● PROBLEM REQUIREMENTS
Each line of the data below that includes the string "order" must be copied.

● Collected data
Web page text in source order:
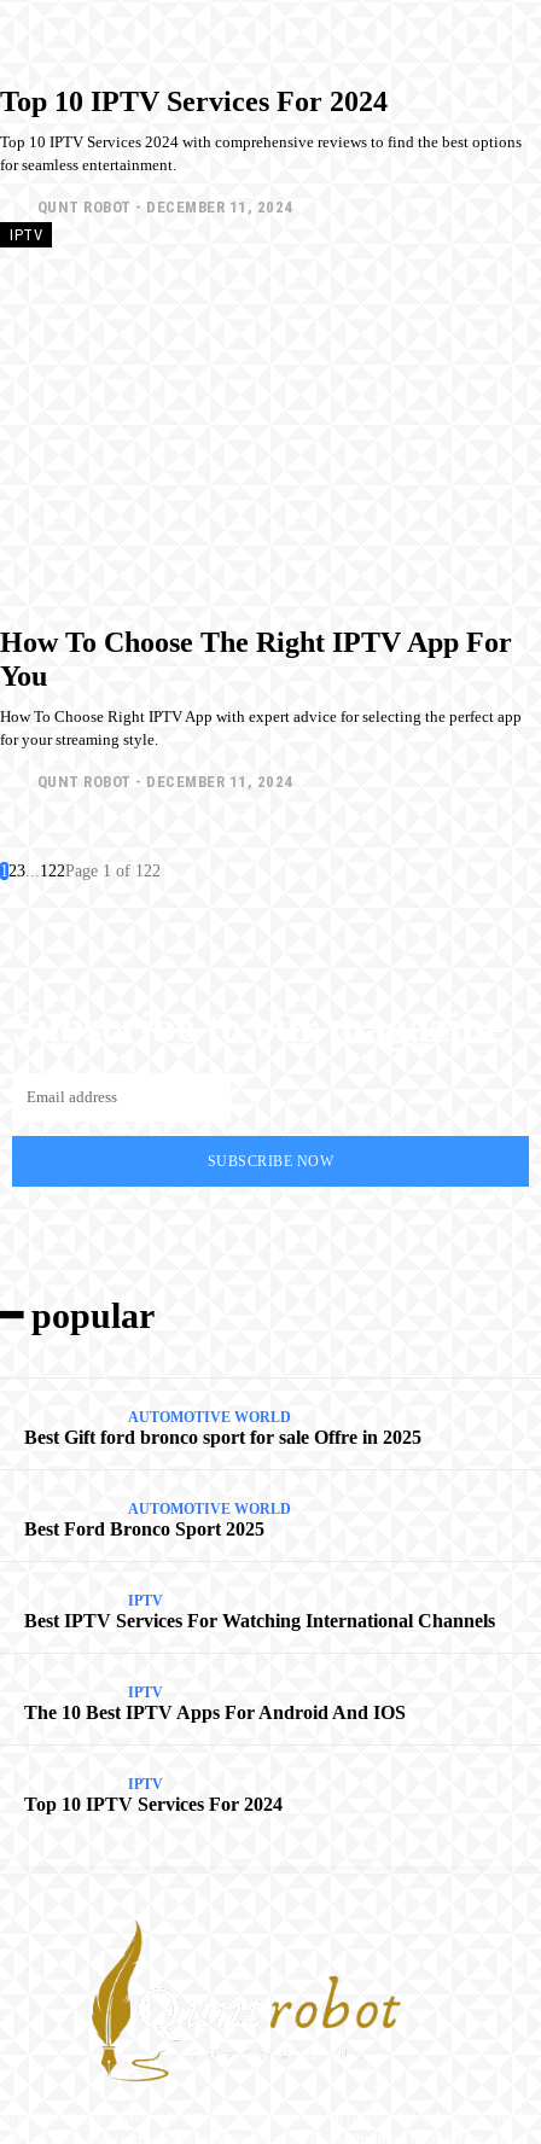
Top 10 IPTV Services For 2024
Top 10 IPTV Services 2024 with comprehensive reviews to find the best options
for seamless entertainment.
QUNT ROBOT - DECEMBER 11, 2024
IPTV
How To Choose The Right IPTV App For
You
How To Choose Right IPTV App with expert advice for selecting the perfect app
for your streaming style.
QUNT ROBOT - DECEMBER 11, 2024
123...122Page 1 of 122
SUBSCRIBE NOW
━ popular
AUTOMOTIVE WORLD
Best Gift ford bronco sport for sale Offre in 2025
AUTOMOTIVE WORLD
Best Ford Bronco Sport 2025
IPTV
Best IPTV Services For Watching International Channels
IPTV
The 10 Best IPTV Apps For Android And IOS
IPTV
Top 10 IPTV Services For 2024
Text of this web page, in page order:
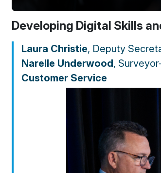
Developing Digital Skills
Laura Christie, Deputy
Narelle Underwood,
Customer Service
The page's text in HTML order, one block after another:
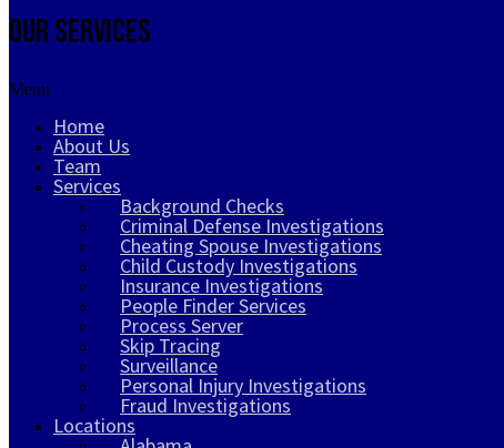
Our Services
Menu
Home
About Us
Team
Services
Background Checks
Criminal Defense Investigations
Cheating Spouse Investigations
Child Custody Investigations
Insurance Investigations
People Finder Services
Process Server
Skip Tracing
Surveillance
Personal Injury Investigations
Fraud Investigations
Locations
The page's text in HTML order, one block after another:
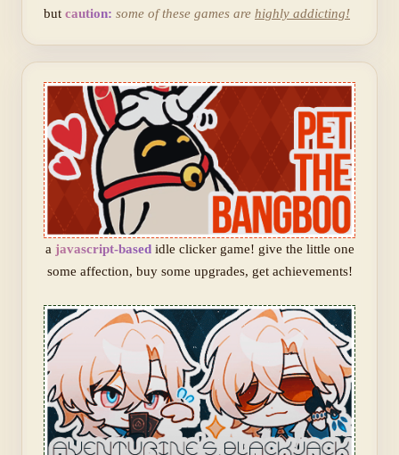
but caution: some of these games are highly addicting!
a javascript-basedidle clicker game! give the little one
some affection, buy some upgrades, get achievements!

● ANSWER FOR THIS EXERCISE
Web page text in source order:
Text of this web page, in page order:
The page's text in HTML order, one block after another:
The page's text in HTML order, one block after another:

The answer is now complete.